脳の細胞の不均質性からプライマリミクログリアを分離すると、生理学的および病理学的条件の両方で彼らの役割を調査することが不可欠である。このプロトコルは、機械的な分離と高収率かつ高純度を提供する混合細胞培養技術、実行可能な主なミクログリア細胞について説明します。 in vitroで研究と下流のアプリケーションに最適です。

要約

ミクログリアは、哺乳類の脳における全細胞集団の約12%を占めています。ニューロンやアストロサイトが神経系の主要な細胞型であると考えられていますが、ミクログリアは、組織内のデブリや病原体を監視し、食作用を通じて実質内の恒常性を維持することで、正常な脳生理において重要な役割を果たしています1,2。ミクログリアは、神経変性疾患、外傷性脳損傷、神経系の感染症を含む、多くの損傷および疾患条件下で活性化されます3。
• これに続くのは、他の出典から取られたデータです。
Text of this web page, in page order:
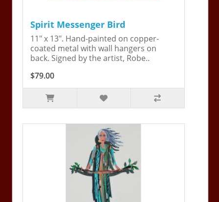
Spirit Messenger Bird
11" x 13". Hand-painted on copper-
coated metal with wall hangers on
back. Signed by the artist, Robe..
$79.00
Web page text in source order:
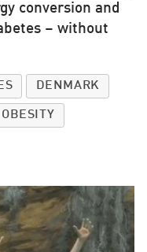
conversion and
– without
DENMARK
OBESITY
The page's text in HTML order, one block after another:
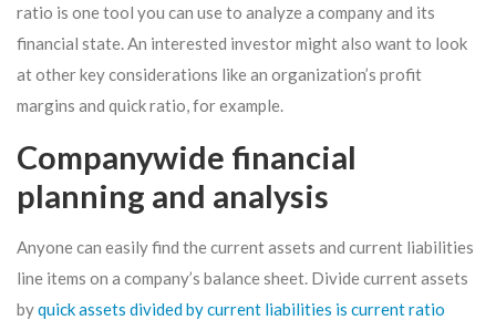
ratio is one tool you can use to analyze a company and its
financial state. An interested investor might also want to look
at other key considerations like an organization’s profit
margins and quick ratio, for example.
Companywide financial
planning and analysis
Anyone can easily find the current assets and current liabilities
line items on a company’s balance sheet. Divide current assets
byquick assets divided by current liabilities is current ratio
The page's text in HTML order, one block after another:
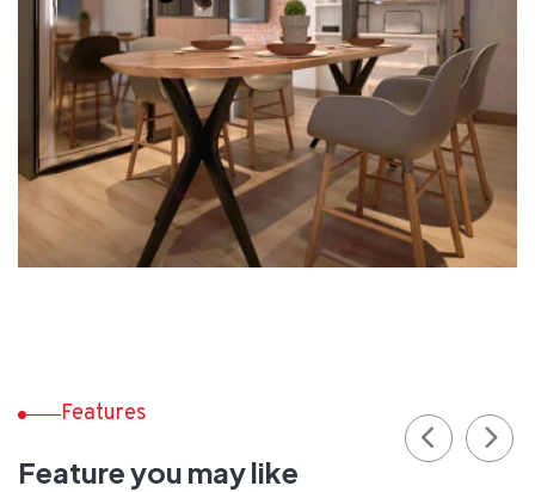
Features
Feature you may like
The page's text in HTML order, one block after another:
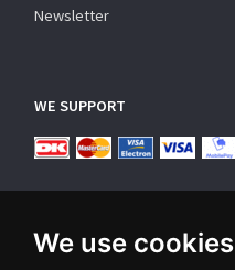
We use cookies
Newsletter
WE SUPPORT
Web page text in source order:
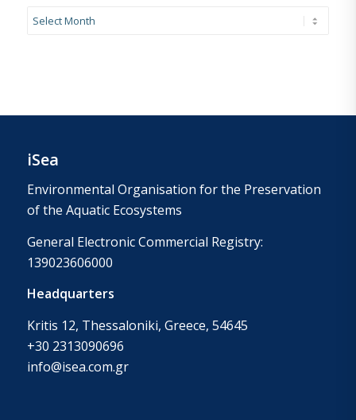
iSea
Environmental Organisation for the Preservation
of the Aquatic Ecosystems
General Electronic Commercial Registry:
139023606000
Headquarters
Kritis 12, Thessaloniki, Greece, 54645
+30 2313090696
info@isea.com.gr

これらの活性化条件下で、ミクログリアは食作用を亢進させ、形態的および増殖的な変化を起こし、活性酸素種および活性窒素種、炎症性ケモカインおよびサイトカインを能動的に分泌して、しばしばパラクリンまたはオートクリンループを活性化させます4-6。このようなミクログリアの反応は神経疾患の病態形成に寄与するため、ミクログリアに焦点を当てた研究が求められています。
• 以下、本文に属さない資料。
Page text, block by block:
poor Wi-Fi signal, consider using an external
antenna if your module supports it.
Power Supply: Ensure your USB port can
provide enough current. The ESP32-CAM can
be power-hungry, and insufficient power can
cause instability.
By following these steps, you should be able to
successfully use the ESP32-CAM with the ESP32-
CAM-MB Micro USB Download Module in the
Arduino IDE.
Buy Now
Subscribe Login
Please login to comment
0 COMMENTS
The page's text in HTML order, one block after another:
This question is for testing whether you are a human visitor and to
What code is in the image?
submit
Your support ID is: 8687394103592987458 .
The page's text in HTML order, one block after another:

脳の細胞異質性のため、in vivo実験において高純度で十分な量のミクログリア試料を得ることは技術的に困難です。ミクログリアの神経保護機能および神経毒性機能に関する現在の研究では、研究に十分な収量で、純粋かつ健全なミクログリアを一貫して生成するための日常的な技術的手法が求められています。本テキストおよびビデオでは、さまざまなダウンストリームアプリケーションに向けて、混合グリア培養物から純粋な一次ミクログリアを単離するプロトコルを紹介します。簡潔に述べると、本手法では、新生ラット幼仔の解離脳組織を用いて混合グリア細胞培養物を調製します。混合グリア培養物がコンフルエントに達した後、短時間の振盪によって培養物から一次ミクログリアを機械的に単離します。その後、単離されたミクログリアを高純度で播種し、実験研究に使用します。
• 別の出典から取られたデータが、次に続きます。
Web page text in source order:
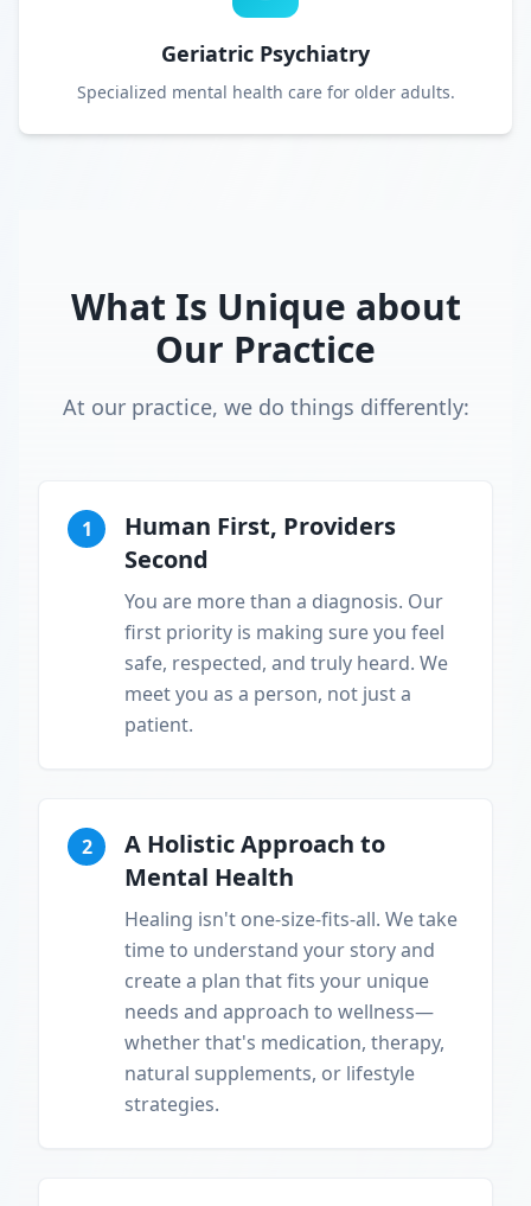
Geriatric Psychiatry
Specialized mental health care for older adults.
What Is Unique about
Our Practice
At our practice, we do things differently:
1
Human First, Providers
Second
You are more than a diagnosis. Our
first priority is making sure you feel
safe, respected, and truly heard. We
meet you as a person, not just a
patient.
2
A Holistic Approach to
Mental Health
Healing isn't one-size-fits-all. We take
time to understand your story and
create a plan that fits your unique
needs and approach to wellness—
whether that's medication, therapy,
natural supplements, or lifestyle
strategies.
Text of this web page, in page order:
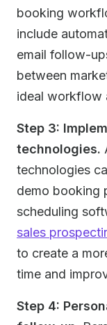
booking
include
email follow-
between
ideal workflow
Step 3:
technologies.
technologies
demo booking
scheduling
sales
to create a
time and
Step 4:
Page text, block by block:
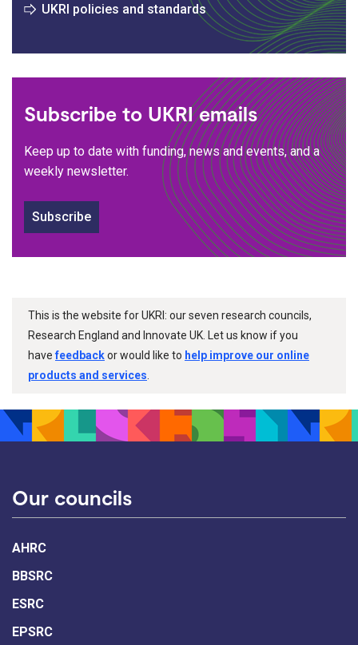
UKRI policies and standards
Subscribe to UKRI emails
Keep up to date with funding, news and events, and a
weekly newsletter.
Subscribe
This is the website for UKRI: our seven research councils,
Research England and Innovate UK. Let us know if you
havefeedbackor would like to help improve our online
products and services
Our councils
AHRC
BBSRC
ESRC
EPSRC
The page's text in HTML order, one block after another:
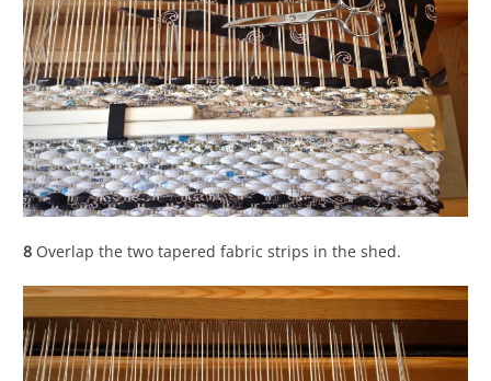
8 Overlap the two tapered fabric strips in the shed.
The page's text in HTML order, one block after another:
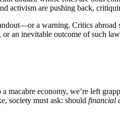
activism are pushing back,
a warning. Critics
an inevitable outcome of such
macabre economy, we’re left
society must ask: should financial
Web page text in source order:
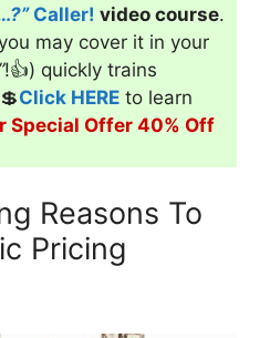
Caller! video course.
may cover it in your
!👍) quickly trains
Click HERE to learn
Special Offer 40% Off
Reasons To
Pricing
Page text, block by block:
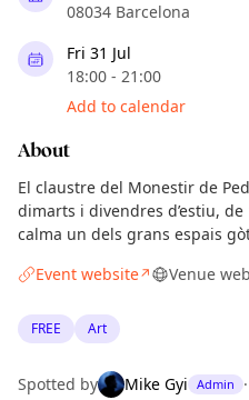
08034 Barcelona
Fri 31 Jul
18:00 - 21:00
Add to calendar
About
El claustre del Monestir de
dimarts i divendres d’estiu,
calma un dels grans espais
Event website↗ Venue
FREE Art
Spotted by Mike Gyi Admin ·
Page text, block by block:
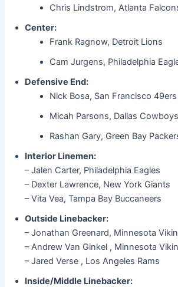
Chris Lindstrom, Atlanta
Center:
Frank Ragnow, Detroit Lions
Cam Jurgens, Philadelphia
Defensive End:
Nick Bosa, San Francisco 49ers
Micah Parsons, Dallas Cowboys
Rashan Gary, Green Bay
Interior Linemen:
– Jalen Carter, Philadelphia Eagles
– Dexter Lawrence, New York Giants
– Vita Vea, Tampa Bay Buccaneers
Outside Linebacker:
– Jonathan Greenard, Minnesota
– Andrew Van Ginkel , Minnesota
– Jared Verse , Los Angeles Rams
Inside/Middle Linebacker:

本手法の原理およびプロトコルは、既報の文献に記載されています7,8。さらに、初代ミクログリアを単離するための代替手法も十分に記載されています9-12。ホモジナイズした脳組織を密度勾配遠心分離することで、初代ミクログリアを得ることができます12。しかし、この遠心分離は中程度の時間(45分)を要し、細胞への損傷や活性化を招く可能性があるほか、ミクログリアおよびその他の細胞集団が濃縮される原因となります。また、培養中の長時間(16時間)の振盪によって、様々な生物種から初代ミクログリアを単離するプロトコルも利用されています9-11。振盪後、培地の上清を遠心分離してミクログリアを単離します。このより長い2段階の単離方法は、ミクログリアの機能や活性化を乱す可能性があります。当研究室では、主に以下の理由から次のミクログリア単離プロトコルを採用しています。(1) 初代ミクログリアは、不死化したげっ歯類ミクログリア細胞株よりも in vivo の生物学的特性をより忠実に再現できること、(2) 機械的な破壊を最小限に抑えることで、潜在的な細胞機能不全や活性化を最小限に留められること、(3) 混合グリア細胞培養の継代を行うことなく、十分な収量が得られることです。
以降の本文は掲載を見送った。